After the film this writer did a bit of search and found that Mr Kazim is really someone who needs to be widely heard and known. He is a former Communist, was abducted by Pakistani military intelligence in 1984 and an appeal for his release was issued by such intellectual stalwarts as Edward Said and Eqbal Ahmed and published in the New York Review of Books. He is also a staunch critic of Pakistani society and has lamented the pursuit of personal economic growth and moral corruption.

In the initial years after partition several classical singers migrated from India to Pakistan but soon found that the music was discouraged, partly because of its association with Hindu names and gods.

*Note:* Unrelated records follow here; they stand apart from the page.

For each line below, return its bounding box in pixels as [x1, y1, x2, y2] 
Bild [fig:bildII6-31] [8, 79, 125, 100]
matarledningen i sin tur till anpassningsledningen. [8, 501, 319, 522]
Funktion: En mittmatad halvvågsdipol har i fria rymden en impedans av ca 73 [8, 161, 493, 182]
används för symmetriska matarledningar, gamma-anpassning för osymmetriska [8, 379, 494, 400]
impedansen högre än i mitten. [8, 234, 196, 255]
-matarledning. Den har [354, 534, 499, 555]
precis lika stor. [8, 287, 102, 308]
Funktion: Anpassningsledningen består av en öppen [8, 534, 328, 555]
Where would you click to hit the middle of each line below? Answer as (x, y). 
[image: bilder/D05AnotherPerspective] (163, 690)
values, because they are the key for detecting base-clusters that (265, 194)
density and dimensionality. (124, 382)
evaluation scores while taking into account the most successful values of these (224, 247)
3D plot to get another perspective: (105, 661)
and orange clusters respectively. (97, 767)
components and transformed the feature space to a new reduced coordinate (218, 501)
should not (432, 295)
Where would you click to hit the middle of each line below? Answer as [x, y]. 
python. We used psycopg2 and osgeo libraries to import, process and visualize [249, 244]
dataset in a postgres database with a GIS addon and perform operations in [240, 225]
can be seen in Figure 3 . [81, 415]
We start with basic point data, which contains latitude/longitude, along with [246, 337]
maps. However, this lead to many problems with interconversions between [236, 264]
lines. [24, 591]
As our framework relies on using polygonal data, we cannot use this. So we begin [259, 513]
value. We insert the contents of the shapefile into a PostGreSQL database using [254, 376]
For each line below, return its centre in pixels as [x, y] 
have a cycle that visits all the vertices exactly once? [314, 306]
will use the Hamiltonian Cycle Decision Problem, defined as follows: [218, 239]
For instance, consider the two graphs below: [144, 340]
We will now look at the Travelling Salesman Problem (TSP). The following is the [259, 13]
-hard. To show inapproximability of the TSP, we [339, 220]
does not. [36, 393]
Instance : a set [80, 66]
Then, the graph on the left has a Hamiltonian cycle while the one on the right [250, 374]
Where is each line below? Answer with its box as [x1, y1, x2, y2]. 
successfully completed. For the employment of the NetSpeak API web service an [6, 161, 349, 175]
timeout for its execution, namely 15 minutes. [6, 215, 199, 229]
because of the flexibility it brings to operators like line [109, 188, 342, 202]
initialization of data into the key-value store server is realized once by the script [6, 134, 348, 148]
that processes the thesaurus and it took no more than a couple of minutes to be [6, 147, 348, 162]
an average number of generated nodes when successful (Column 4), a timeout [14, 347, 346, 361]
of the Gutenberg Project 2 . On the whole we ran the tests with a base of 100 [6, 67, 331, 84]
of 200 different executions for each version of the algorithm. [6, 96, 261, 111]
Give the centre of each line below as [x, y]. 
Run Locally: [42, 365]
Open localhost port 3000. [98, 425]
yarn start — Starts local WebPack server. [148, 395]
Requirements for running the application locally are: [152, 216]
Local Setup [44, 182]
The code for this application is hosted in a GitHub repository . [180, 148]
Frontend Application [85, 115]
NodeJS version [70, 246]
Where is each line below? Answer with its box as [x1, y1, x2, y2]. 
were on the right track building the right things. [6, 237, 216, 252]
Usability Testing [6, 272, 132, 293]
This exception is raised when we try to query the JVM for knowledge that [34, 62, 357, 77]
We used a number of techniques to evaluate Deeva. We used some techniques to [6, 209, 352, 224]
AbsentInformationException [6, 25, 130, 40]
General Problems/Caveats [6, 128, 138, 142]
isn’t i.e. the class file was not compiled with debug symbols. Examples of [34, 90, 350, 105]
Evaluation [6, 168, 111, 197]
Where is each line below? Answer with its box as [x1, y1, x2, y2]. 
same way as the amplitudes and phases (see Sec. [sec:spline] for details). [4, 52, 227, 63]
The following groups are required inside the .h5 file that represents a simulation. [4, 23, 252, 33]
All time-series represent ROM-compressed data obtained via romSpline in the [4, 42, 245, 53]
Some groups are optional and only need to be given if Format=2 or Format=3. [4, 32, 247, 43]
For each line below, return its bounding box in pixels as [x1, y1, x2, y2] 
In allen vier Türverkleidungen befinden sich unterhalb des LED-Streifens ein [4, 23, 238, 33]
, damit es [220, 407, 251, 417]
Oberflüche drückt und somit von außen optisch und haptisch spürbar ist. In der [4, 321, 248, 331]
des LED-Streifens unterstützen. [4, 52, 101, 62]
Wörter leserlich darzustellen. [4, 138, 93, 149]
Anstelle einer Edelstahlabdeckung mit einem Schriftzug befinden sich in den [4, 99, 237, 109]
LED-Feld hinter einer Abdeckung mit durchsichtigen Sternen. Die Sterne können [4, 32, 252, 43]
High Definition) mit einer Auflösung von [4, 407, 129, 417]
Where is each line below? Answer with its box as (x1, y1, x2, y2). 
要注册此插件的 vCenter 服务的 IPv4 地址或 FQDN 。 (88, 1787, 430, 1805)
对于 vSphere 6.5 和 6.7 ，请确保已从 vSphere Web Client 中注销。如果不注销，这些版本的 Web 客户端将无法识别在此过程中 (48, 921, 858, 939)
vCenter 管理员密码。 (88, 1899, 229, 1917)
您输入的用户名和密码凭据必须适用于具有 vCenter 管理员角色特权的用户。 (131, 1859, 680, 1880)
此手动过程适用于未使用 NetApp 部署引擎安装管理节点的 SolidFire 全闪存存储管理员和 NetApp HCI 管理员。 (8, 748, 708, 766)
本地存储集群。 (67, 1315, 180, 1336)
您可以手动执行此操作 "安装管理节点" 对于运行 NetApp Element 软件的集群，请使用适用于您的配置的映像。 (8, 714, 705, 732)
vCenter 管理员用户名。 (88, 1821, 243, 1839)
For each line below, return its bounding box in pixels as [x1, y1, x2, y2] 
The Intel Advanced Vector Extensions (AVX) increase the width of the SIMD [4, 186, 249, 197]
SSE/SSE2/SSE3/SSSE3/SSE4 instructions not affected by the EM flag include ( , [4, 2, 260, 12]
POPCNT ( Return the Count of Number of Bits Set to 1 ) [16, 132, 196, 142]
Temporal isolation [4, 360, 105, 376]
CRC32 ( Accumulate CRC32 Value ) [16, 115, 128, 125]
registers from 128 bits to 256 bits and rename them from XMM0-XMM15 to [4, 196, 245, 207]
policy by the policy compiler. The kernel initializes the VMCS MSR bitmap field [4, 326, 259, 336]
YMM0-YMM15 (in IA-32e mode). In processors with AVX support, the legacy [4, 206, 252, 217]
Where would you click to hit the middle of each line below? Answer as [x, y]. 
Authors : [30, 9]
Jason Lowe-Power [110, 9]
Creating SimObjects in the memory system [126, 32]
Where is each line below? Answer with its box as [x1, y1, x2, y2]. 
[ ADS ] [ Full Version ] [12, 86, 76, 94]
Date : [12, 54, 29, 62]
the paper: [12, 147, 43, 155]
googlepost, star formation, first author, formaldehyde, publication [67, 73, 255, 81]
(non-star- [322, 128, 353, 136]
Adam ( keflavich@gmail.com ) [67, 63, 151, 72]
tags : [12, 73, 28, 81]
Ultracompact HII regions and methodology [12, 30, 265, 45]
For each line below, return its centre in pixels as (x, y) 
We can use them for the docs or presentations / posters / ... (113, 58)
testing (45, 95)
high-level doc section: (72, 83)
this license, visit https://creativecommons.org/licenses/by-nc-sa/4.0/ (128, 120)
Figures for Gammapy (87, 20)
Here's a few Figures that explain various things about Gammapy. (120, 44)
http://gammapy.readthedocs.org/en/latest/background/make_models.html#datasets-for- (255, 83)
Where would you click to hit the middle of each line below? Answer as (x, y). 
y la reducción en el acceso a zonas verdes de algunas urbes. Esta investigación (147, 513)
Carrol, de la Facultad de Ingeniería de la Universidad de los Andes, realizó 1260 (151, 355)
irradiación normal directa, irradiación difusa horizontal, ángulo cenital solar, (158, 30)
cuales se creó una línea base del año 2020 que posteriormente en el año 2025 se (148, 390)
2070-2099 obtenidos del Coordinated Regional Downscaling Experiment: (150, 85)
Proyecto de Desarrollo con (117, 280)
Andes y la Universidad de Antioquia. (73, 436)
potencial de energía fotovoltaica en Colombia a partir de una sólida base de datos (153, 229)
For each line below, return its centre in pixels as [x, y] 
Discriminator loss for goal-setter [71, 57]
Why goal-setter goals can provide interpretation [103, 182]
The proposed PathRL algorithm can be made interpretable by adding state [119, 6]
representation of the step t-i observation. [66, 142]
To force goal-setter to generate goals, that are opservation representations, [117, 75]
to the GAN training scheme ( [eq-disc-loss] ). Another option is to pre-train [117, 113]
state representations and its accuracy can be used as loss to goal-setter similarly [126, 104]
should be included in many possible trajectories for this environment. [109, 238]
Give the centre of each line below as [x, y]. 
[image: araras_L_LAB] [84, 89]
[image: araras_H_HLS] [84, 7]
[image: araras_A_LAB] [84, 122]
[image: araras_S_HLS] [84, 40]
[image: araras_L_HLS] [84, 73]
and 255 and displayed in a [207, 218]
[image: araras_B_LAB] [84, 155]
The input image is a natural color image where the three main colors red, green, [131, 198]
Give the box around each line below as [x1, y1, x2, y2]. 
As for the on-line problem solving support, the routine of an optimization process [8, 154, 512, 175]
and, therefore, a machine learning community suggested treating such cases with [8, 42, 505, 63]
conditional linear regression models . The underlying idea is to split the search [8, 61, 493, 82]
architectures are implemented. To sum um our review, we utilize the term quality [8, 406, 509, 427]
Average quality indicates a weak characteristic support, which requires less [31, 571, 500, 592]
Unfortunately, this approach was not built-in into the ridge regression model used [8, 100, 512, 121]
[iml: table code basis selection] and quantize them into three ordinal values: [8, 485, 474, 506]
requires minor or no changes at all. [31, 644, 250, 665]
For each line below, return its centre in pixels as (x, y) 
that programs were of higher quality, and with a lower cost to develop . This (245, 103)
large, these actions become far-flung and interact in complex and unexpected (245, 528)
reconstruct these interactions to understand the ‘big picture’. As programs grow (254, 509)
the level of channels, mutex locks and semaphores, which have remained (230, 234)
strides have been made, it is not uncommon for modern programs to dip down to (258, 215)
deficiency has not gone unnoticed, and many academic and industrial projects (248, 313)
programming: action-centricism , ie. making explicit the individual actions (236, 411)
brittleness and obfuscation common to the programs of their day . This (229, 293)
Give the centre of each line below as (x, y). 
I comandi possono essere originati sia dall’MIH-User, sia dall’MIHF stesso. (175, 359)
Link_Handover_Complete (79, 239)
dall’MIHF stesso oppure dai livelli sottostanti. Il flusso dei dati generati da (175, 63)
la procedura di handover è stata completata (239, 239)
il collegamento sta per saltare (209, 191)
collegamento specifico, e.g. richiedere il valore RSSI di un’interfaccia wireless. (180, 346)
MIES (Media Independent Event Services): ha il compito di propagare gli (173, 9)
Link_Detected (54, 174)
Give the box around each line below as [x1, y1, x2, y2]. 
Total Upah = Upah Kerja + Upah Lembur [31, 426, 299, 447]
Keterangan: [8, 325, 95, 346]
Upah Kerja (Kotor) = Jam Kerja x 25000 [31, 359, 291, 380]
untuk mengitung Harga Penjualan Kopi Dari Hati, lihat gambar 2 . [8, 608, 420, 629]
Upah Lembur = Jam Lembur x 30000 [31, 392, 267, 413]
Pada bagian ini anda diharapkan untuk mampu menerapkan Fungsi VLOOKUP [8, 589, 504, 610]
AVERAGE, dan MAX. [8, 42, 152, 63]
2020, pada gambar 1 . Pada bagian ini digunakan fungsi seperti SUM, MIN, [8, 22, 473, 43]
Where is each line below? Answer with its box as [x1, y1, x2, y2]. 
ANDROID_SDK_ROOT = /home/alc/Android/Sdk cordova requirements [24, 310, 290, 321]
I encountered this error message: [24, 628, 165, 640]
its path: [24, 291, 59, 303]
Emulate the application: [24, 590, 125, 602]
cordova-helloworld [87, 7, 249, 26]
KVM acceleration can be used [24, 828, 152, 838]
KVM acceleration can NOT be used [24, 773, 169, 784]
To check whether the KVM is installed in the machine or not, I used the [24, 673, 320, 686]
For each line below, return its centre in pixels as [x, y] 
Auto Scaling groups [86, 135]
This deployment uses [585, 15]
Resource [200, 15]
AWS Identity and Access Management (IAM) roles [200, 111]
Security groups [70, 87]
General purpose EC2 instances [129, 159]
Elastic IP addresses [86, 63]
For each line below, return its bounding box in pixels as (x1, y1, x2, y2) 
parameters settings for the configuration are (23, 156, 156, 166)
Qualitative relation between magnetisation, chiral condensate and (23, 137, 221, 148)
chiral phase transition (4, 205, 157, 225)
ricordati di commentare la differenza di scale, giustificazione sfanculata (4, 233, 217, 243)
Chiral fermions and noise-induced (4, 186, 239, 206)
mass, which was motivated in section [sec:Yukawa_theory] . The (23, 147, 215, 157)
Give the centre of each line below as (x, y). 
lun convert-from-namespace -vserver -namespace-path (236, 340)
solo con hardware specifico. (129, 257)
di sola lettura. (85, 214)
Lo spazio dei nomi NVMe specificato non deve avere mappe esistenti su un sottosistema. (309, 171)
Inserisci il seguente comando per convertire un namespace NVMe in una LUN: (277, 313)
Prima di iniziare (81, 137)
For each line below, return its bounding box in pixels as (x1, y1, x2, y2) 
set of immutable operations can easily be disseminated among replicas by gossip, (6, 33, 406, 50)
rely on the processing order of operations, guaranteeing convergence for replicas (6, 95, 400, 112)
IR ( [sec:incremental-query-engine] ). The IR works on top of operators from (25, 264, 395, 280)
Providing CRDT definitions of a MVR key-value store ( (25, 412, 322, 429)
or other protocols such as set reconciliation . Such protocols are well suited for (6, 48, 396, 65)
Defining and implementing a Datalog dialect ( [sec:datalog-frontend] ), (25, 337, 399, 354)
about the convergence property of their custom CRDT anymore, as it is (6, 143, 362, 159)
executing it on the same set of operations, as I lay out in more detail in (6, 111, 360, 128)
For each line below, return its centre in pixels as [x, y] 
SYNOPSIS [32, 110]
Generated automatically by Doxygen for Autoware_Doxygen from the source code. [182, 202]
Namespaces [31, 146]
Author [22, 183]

The names of some ragas were changed. (In India Hindu nationalist V.D. Savarkar had tried to purify Marathi by replacing Persian and Urdu words with Sanskrit ones.

Till 1965 Pakistani radio broadcast a lot of classical music but then the decline started. Some musicians later switched over to gazal and thumri which were accepted as they seen to be more close to the Pakistani ethos.

There is a very endearing interview in the film with Alia Rashid, a blind girl, who got a record four-year visa to study classical music with the Gundecha brothers in Bhopal. An excellent point made in the film is that instead of focusing exclusively on classical music, which can become boring, it should be used as a base to create a new form of music which is more appealing to the masses.

At the recent Kala Ghoda cultural festival in Mumbai it was encouraging to hear the applause from the audience at the end of the performance on a play on textile workers, written by Ramu Ramanathan, translated by Chetan Datar and directed by Sunil Shanbag. Only the first Act of the play Cotton 56 Polyster 84 was staged due to the time constraint but it was enough to win hearts. It showed among other things the friendship between a dalit and Muslim textile worker amidst the decline of the textile industry. The progressive dalit worker gives up eating salt permanently to mourn the death of the Muslim friend's daughter. Looks rather sentitmental but one can say that ordinary workers are capable of great sacrifices, far beyond the imagination of the complacent middle and upper classes. The performance also does well to draw on the rich musical tradition of working class .

The applause was encouraging because it showed that if issues affecting ordinary people are projected with proper insight they can get support from other sections of society.